Crossposted to my Medium: https://itsnotmyfault01.medium.com/a-review-of-ruha-benjamins-race-after-technology-187eaeb84d7c
edits 2022-04-14: new jim crow is 2010, not 2012
Clarified summary of New Jim Crow
described O'Neil as more concrete "variables-and-functions" to make the distinction clearer.
changed "sophistry" to "equivocation" where appropriate
clarified/edited language at "It's not that I don't agree...". pretty extensively edited.
Removed “Thank you Dr. Benjamin. You've got a very high verbal IQ and it really shows, but I have just a few quick questions.” I have more to say on that topic, but I’ll probably put it into its own post.

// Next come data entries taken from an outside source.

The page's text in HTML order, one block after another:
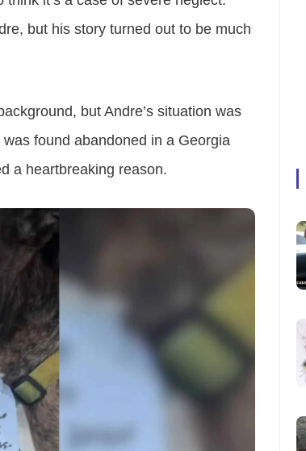
but his story turned out to be much
but Andre’s situation was
found abandoned in a Georgia
a heartbreaking reason.
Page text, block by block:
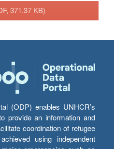
371.37 KB)
(ODP) enables UNHCR’s
provide an information and
coordination of refugee
using independent
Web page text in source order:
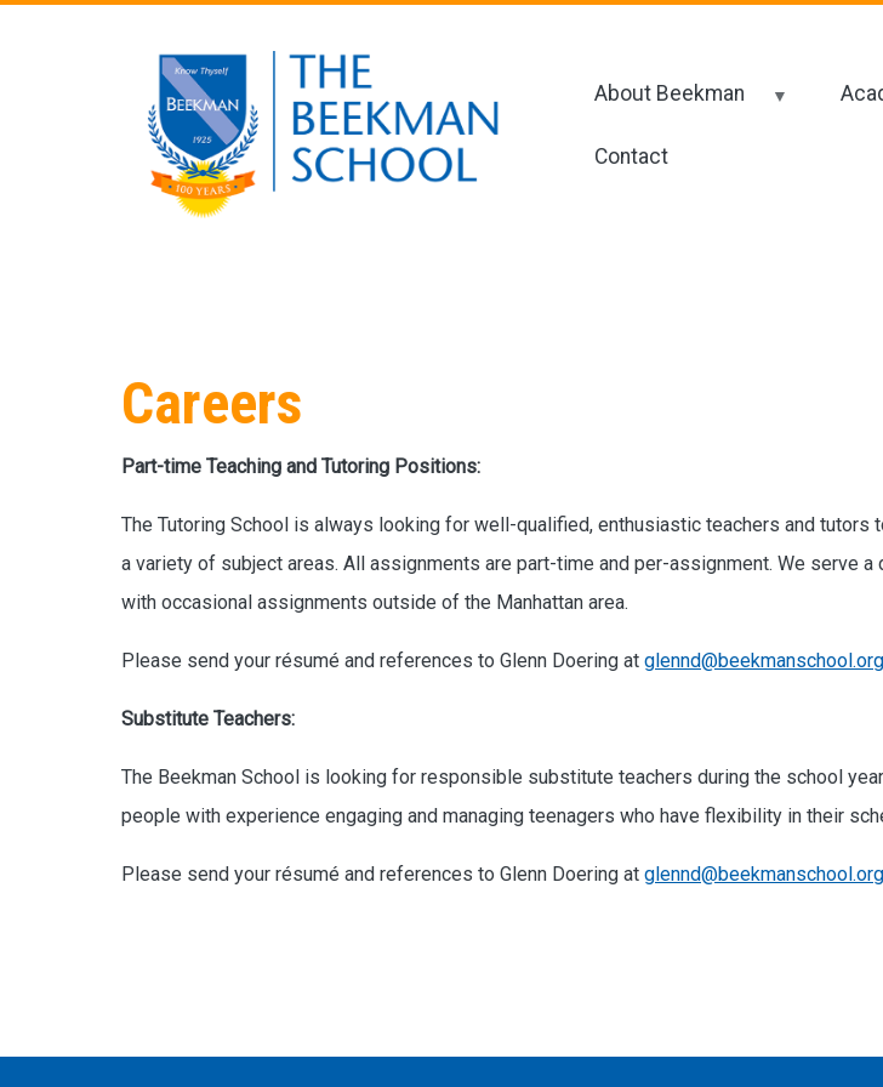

Have realized that she does answer the question of "Or is it more racist still if they stick with their first product forever, never developing a product for darker skin colors?" - she seems to see it as a good thing that the products now work for darker skin tones, but also seems upset that the main driver of the original innovation seemed to be chocolate and wood manufacturers, and that the profit motive seems to be the main driver of innovation generally:
“market and profitability imperative of tailoring technologies to different populations”,
“But the hegemony of Whiteness is exposed not only in the context of the global competition to capture different regional markets”,
“Just as Polaroid, Kodak and others attempted to design differently so that their cameras could vividly represent a broader spectrum of skin tones, so too companies that manufacture cameras today are working to address bias in the design and marketing of their products”

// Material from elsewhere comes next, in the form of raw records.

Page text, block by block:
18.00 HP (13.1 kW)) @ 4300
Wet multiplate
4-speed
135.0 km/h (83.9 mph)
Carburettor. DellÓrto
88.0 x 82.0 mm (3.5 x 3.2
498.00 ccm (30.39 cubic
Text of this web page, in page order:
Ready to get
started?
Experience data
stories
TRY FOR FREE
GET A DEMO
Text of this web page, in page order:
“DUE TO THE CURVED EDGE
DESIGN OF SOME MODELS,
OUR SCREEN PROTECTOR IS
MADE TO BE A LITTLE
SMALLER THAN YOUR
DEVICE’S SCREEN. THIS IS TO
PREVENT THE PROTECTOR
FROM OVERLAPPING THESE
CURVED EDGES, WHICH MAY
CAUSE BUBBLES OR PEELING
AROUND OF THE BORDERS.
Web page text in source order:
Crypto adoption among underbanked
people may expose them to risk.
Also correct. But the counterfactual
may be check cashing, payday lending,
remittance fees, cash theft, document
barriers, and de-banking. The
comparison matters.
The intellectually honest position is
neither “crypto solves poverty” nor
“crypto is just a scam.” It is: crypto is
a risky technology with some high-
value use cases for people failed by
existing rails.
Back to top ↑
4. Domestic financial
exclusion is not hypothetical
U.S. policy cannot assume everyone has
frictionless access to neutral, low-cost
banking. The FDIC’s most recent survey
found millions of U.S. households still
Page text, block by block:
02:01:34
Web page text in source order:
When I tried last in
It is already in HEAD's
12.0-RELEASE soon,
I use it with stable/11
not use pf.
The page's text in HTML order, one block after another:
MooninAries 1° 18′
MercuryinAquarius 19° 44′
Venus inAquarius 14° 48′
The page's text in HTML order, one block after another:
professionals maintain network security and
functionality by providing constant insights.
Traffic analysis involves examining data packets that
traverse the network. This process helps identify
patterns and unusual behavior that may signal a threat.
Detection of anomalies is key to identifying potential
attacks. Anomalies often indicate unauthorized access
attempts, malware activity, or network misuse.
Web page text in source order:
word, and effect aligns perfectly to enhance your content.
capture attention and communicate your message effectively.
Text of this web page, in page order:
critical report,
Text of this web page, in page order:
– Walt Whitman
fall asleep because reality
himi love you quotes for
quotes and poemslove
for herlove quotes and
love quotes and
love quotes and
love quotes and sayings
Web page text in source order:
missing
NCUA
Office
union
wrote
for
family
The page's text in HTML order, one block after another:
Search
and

That section of the book is kind of hard for me to parse. I think what I truly want is the technical deep dive: “Well, we started with this product because that was basically the best we could do at the time, and only once it was a profitable product, could we afford the time and R+D money to branch out to more advanced techniques. You have to understand just how primitive the technology was at the time…” really does sound like a good excuse to me, but the book’s focus is on the reverse: “I live in a world where at every turn I am not the default, and it kind of sucks” is a perfectly good complaint about the world, and there’s plenty of evidence for it. I instinctively don’t buy into the idea that “well, it’ll just suck to be black (and therefore not the target consumer) forever, get used to it” is the only solution, but I also have not been convinced that such a thing is wholly avoidable, especially for young technologies. In O’Neil’s book the ask is “be aware of feedback loops in the design, especially at the macro level”, which is more tangible, and a central focus of every example in the book. Benjamin’s “it sucks that things don’t work because people didn’t think about testing for people like me” that is in only SOME of her examples… I mean, it feels like it’s just going to be like that sometimes.
Extended the ending joke, making it even less funny.